Her şeye rağmen nasıl bu kadar temiz bir bilinçaltım olduğunu birkaç kere sorgulamış olsam da bir yere ulaşamadığım için boş vermiştim.
Hayatımdaki çoğu an silikti.
Kafamı iki yana salladım, istesem de uyuyabileceğim bir zaman değildi. Bundan sonra nasıl bir yol izleyeceğim hakkında bir fikrim yoktu. Acaba şu an neredeydik. İstanbul’da olmama olasılığı biraz gerilmeme neden oluyordu.
Yola çıkmadan önce bir kâğıda yazdığım adresleri ne kadar arasam da bulamamıştım. O kadar aksiyon dolu bir gün geçmişti ki o kağıtları her yerde düşürmüş olabilirdim. Telefonum paramparça olmuştu ve birilerine sormaktan başka çarem yoktu.
İçeride belki de şu an huzurlu bir uyku çeken Hakan’a da soramazdım çünkü ona o kadar güvenmiyordum. Hayatımı ona borçlu olduğumun bilincinde olmama rağmen ne kadar güvenmek istesem bile ona nereye gitmek istediğimi söyleyemezdim. Belki sadece beni Kocaeli’ne götürmesini isterdim.
Aklıma bunun ne kadar bencilce olduğu geldiğinde istemsizce dudaklarım aşağıya doğru büküldü. Bana ilk defa biri bu kadar vicdanlı ve merhametli davranmıştı. Bu hissi tadında bırakmadan gidersem bir yanım buruk kalırdı. Aynı şekilde Hakan’a yanlış bir şey yaparsam da aynı hisler içerisinde olurdum. O bu dünyada; kimsenin içine sığmadığı uçsuz bucaksız denizler içeren, bu dünya da karşılıksız seven ve bana karşılıksız iyilik yapan tek kişiydi.
Daha fazla düşünmenin ve kendi kendimi yormanın gereksiz olduğunu düşünerek uzandığım yataktan kalktım. Biraz hızlı davranmış olmalıyım ki sırtımda yeni yeni kabuk bağlamaya başlamış olan yaralarımın sızladığını hissettim. Anlık olarak istemsizce kasılsam bile birkaç saniye sonra acıyı yok saydım ve ayağa kalktım.
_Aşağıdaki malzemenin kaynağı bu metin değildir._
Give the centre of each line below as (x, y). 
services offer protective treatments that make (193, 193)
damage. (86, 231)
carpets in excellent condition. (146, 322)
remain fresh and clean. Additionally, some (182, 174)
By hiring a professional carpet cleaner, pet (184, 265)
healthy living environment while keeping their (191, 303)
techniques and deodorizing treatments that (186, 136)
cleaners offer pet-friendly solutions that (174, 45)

Güneş yeni yeni doğmaya başladığı için odanın içerisinde pek bir ışık yoktu. Bulunduğum ortamın yabancı bir yer olması nedeni ile gerilsem de odadan çıktım. Sorun yoktu, daha kötüleri de başıma gelmişti. “Sorun yok, her şey geçecek.” diye mırıldandım soğuk duvarlara. Aklımdan geçirmek bazen yetmiyordu. Bazı şeyleri birilerinden duymak iyi gelirdi. Bana böyle cümleler kuracak kimse olmadığı için çoğu zaman kendi kendime konuşurdum.
Bu süreçte neden kendi kendine konuşan insanlara deli dediklerini de anlamıştım. Onlara deli diyorlardı çünkü herkesten akıllılardı aslında. Kendilerini soyutladıkları hayat, kimseye ihtiyaçları olmamaları bu dâhileri diğer insanlardan ayıran çizgiydi. Yalnızlık Allah’a mahsustu elbette lakin kendi kendisine konuşan dâhiler kendilerini hiçbir zaman yalnız hissetmezlerdi.
Konuşacakları biri vardı; onu yargılamayacak, sadece dinleyecek, her derdine deva olacak biri. Bu kişinin olabileceği en iyi şey kendisi değil miydi? Hepimiz insandık ne de olsa. İstemeden de olsa karşımızdakini yargılardık. Bunu sesli dile getirmek ya da getirmemek önemli değildi.
Hatta çoğu zaman karşıdakinden saklanılan zehir daha yakıcı olurdu.
İçimdeki karmaşadan uzaklaşmak istercesine aklımı dış dünyada yoğunlaştırdım. Uzun ve düz koridor az da olsa ışık giren odama nazaran kapkaranlıktı. Minik bir yutkunma ardından attığım iki adım… Bir şey olmamıştı.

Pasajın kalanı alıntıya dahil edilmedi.